Hofstadter at home in the autumn of 1965.Credit...Sam Falk/The New York Times

Hofstadter conceded that many intellectuals lean toward “the left side of center” — not because they want to sell out the country, but because coming up with radical ideas and challenging conventional wisdom is part of the job description. “Intellect is always on the move against something: some oppression, fraud, illusion, dogma or interest,” he explained. As a graduate student at Columbia University during the Depression, Hofstadter briefly joined the Communist Party before concluding that its totalitarian mind-set made it unlikely to spawn great ideas. By 1946, when he returned to Columbia as a faculty member, he had pivoted toward liberalism but still took pride in adopting the wry, skeptical stance of the outsider.

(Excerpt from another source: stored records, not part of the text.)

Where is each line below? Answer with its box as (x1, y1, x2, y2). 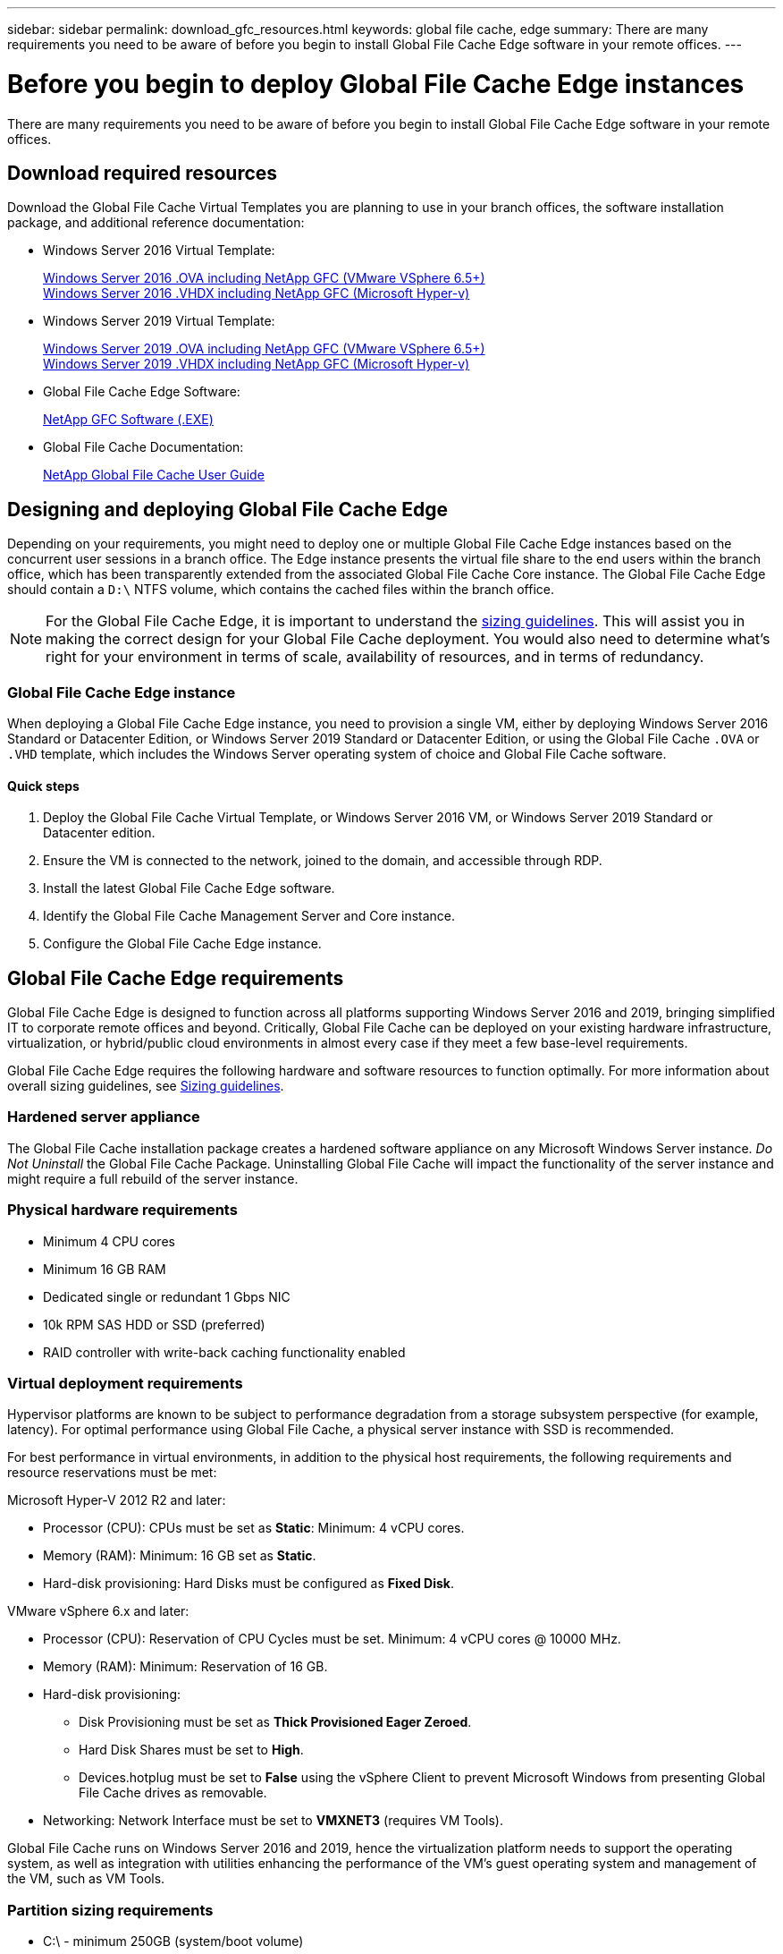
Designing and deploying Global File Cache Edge (7, 497, 449, 521)
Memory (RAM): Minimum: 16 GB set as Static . (43, 1548, 316, 1564)
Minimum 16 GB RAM (43, 1261, 166, 1277)
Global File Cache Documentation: (43, 439, 244, 455)
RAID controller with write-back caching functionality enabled (43, 1344, 406, 1360)
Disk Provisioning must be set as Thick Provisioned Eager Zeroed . (79, 1714, 472, 1730)
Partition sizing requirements (7, 1900, 214, 1919)
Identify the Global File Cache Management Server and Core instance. (43, 908, 456, 924)
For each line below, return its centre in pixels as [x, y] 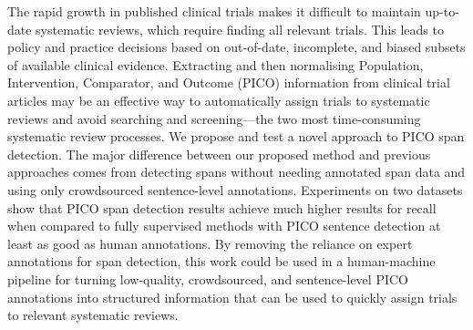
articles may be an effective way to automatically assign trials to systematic [219, 100]
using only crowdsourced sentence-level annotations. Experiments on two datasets [235, 189]
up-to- [442, 11]
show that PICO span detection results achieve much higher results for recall [222, 207]
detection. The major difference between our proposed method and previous [219, 154]
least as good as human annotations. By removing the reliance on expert [210, 243]
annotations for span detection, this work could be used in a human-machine [221, 261]
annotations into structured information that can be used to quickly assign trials [232, 297]
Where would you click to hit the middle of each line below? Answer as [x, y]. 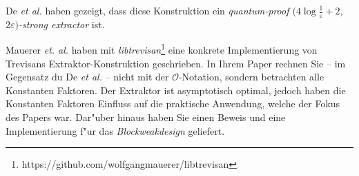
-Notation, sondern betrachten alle [251, 77]
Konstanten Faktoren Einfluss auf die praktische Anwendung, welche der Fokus [173, 103]
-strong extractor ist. [61, 24]
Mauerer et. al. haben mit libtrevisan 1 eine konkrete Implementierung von [162, 49]
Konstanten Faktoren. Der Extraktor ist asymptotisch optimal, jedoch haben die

Then as now, Columbia was in the thick of national political debate. In 1948, Gen. Dwight Eisenhower, the hero of D-Day, became president of the university. Four years later, he became the Republican candidate for president of the United States — at which point members of the Columbia faculty composed a manifesto denouncing him as a McCarthyite sheep and intellectual lightweight. They preferred the Democratic candidate, the Illinois governor Adlai Stevenson, a Princeton graduate and darling of the highbrow liberal set. Though today’s historians would not necessarily identify the Eisenhower-Stevenson contest as a major turning point, Hofstadter saw it as a high-stakes showdown between “philistinism” and “intellect.” Philistinism won.

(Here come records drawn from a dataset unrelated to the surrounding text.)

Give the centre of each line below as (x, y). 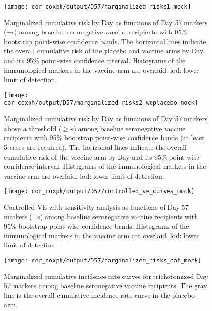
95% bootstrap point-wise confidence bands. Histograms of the (97, 226)
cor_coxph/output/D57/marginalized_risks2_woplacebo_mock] (101, 103)
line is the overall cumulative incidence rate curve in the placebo (99, 295)
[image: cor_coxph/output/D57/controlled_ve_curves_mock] (99, 191)
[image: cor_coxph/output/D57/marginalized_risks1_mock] (98, 7)
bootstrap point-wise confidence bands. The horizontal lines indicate (105, 41)
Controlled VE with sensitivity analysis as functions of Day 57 (96, 206)
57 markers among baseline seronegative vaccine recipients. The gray (106, 286)
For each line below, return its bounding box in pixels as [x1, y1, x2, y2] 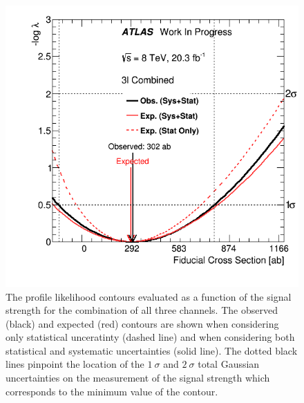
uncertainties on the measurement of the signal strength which [6, 371, 270, 385]
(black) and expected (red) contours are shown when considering [6, 316, 279, 330]
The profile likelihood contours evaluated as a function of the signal [6, 289, 292, 303]
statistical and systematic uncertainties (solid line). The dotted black [6, 343, 298, 357]
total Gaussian [198, 357, 260, 371]
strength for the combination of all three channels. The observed [6, 303, 278, 317]
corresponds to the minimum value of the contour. [6, 384, 218, 398]
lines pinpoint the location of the [6, 357, 144, 371]
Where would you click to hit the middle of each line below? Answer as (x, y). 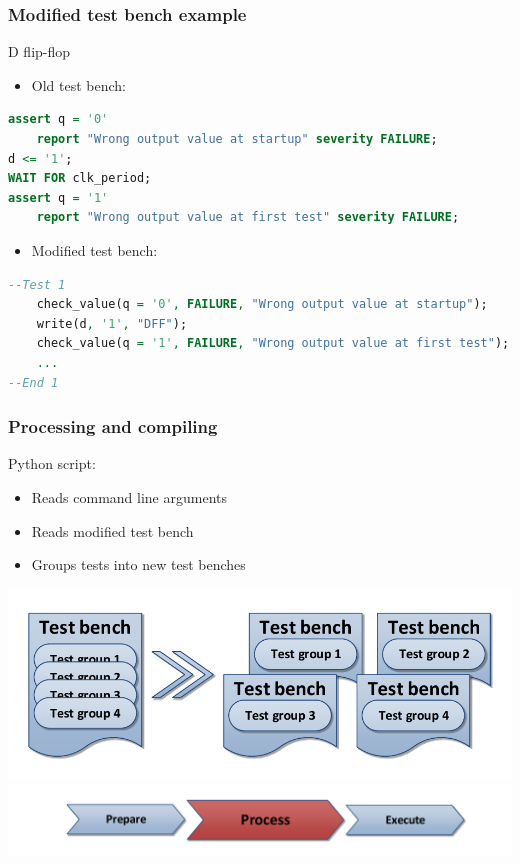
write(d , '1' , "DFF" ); (112, 323)
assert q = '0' (58, 119)
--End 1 (33, 382)
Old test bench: (78, 84)
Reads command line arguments (129, 496)
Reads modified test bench (112, 530)
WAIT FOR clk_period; (80, 178)
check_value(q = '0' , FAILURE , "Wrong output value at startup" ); (262, 304)
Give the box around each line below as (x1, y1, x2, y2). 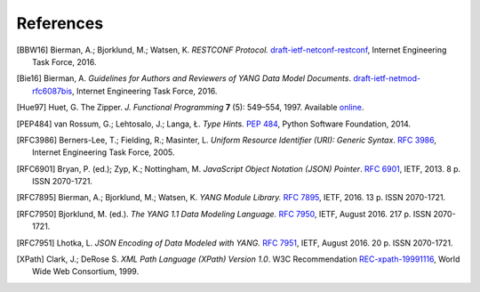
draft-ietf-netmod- (352, 73, 421, 84)
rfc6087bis (32, 85, 73, 96)
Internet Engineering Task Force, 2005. (32, 147, 175, 158)
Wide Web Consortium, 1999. (32, 266, 140, 277)
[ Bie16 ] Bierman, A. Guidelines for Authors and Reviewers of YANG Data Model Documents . (16, 73, 351, 84)
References (16, 13, 104, 33)

That judgment was unduly harsh toward Eisenhower, who turned out to be quite a friend to higher education once the Soviets launched Sputnik and terrified his administration into funding scientific research. As Hofstadter noted, the humanities and social sciences have always occupied a somewhat different place in the nation’s priorities. “The advice of experts in the physical sciences, however suspect many of these experts may be, is accepted as indispensable,” he wrote. “Expertise in the social sciences, on the other hand, may be rejected as gratuitous and foolish, if not ominous.”

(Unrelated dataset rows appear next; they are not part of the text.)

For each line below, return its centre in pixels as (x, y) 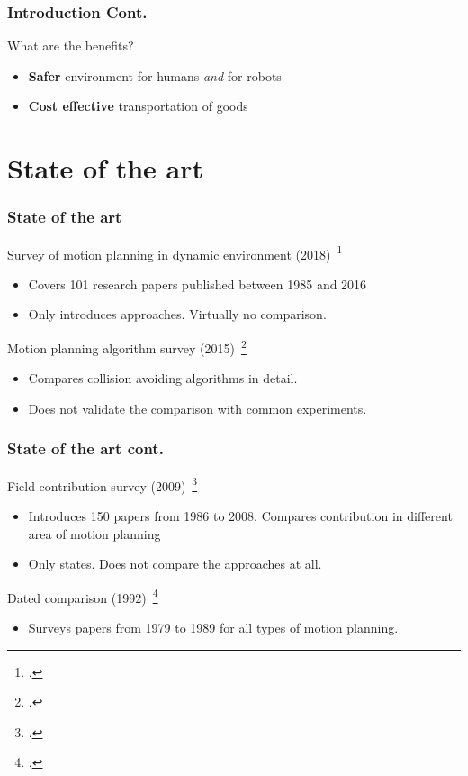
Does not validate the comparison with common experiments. (198, 408)
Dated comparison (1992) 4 (83, 596)
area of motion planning (94, 533)
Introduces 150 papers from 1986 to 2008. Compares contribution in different (240, 515)
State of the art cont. (85, 448)
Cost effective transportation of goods (138, 106)
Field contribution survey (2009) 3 (103, 484)
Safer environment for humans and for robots (155, 75)
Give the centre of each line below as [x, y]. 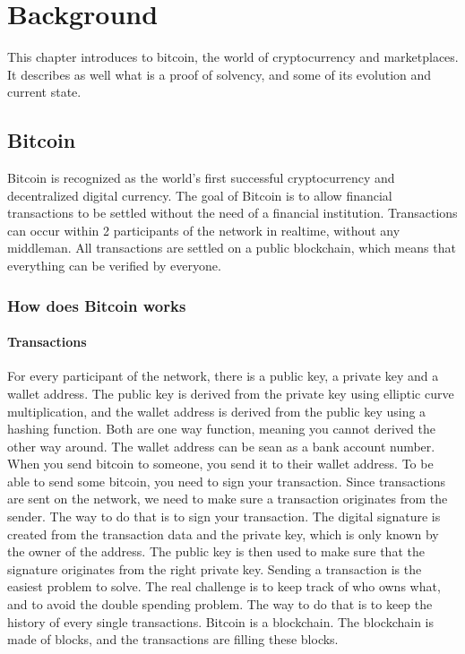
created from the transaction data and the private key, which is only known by [223, 534]
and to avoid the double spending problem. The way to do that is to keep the [220, 604]
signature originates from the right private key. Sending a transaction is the [215, 568]
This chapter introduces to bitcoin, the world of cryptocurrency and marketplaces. [233, 57]
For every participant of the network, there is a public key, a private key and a [223, 376]
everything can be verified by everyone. [114, 266]
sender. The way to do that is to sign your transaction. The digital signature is [224, 516]
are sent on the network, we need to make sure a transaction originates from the [228, 499]
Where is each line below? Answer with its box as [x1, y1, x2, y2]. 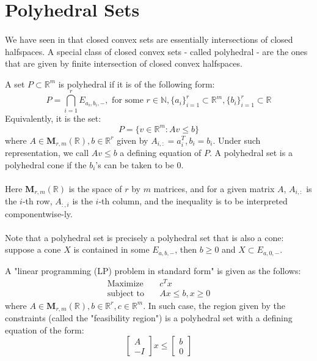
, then [175, 243, 197, 256]
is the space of [68, 182, 122, 195]
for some [112, 96, 144, 105]
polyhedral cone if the [5, 158, 87, 171]
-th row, [22, 195, 53, 207]
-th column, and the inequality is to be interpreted [98, 195, 288, 207]
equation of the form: [5, 323, 84, 336]
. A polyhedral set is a [210, 146, 293, 159]
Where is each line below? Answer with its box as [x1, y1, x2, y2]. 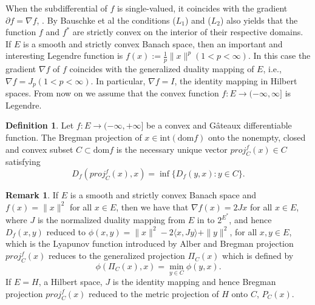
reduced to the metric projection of [89, 287, 219, 300]
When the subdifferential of [5, 2, 107, 14]
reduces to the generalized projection [48, 249, 185, 262]
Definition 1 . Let [5, 119, 74, 132]
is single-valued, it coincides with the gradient [117, 2, 288, 14]
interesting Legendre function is [5, 49, 123, 62]
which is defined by [222, 249, 294, 262]
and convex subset [5, 142, 73, 155]
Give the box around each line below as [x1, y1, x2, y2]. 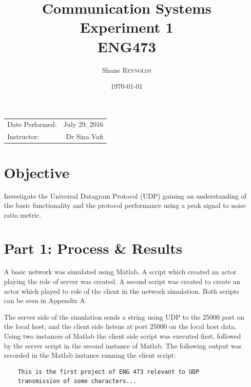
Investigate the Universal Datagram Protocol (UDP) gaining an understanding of [4, 190, 247, 201]
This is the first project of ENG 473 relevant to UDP [18, 368, 199, 375]
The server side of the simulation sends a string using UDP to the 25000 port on [4, 311, 245, 322]
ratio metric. [4, 209, 41, 220]
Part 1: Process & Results [4, 238, 182, 258]
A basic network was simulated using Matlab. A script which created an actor [4, 266, 236, 277]
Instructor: [7, 131, 39, 142]
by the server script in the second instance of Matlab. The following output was [4, 340, 242, 350]

Today’s polls bear out that distinction. Even as the Trump administration tries to bend universities to its will by defunding medical and scientific research, public opinion surveys suggest that these are precisely the aspects of university life that Americans most admire and appreciate.

Even in the 1950s, Hofstadter could see that the fuss about campus Marxists was often about something else: dismantling the New Deal, stirring up Republican votes, undermining the liberal consensus. The same might be said of today’s efforts to rid college campuses of antisemitism and allegedly discriminatory D.E.I. policies: Are these the true goals, or are they handy ways to undermine powerful bulwarks of American liberalism?

It’s at such moments of crisis, Hofstadter argued, that academics and intellectuals often run into difficulty mounting campaigns in their own defense. Some of the most biting passages in his book take aim at the contradictions and self-regard of midcentury campus life, in which the “prophets of alienation,” keen to denounce the modern world, also seemed happy enough to embrace its material advantages.

Hofstadter worried that his fellow academics did not understand how to exercise political power, or how to come to terms with the hard choices it often entailed. He expressed special frustration with left-wing intellectuals who insisted that they spoke for the masses but, in his view, spent most of their time “maintaining their sense of their own purity.” He recommended that they devote some energy to “making their ideas effective” instead.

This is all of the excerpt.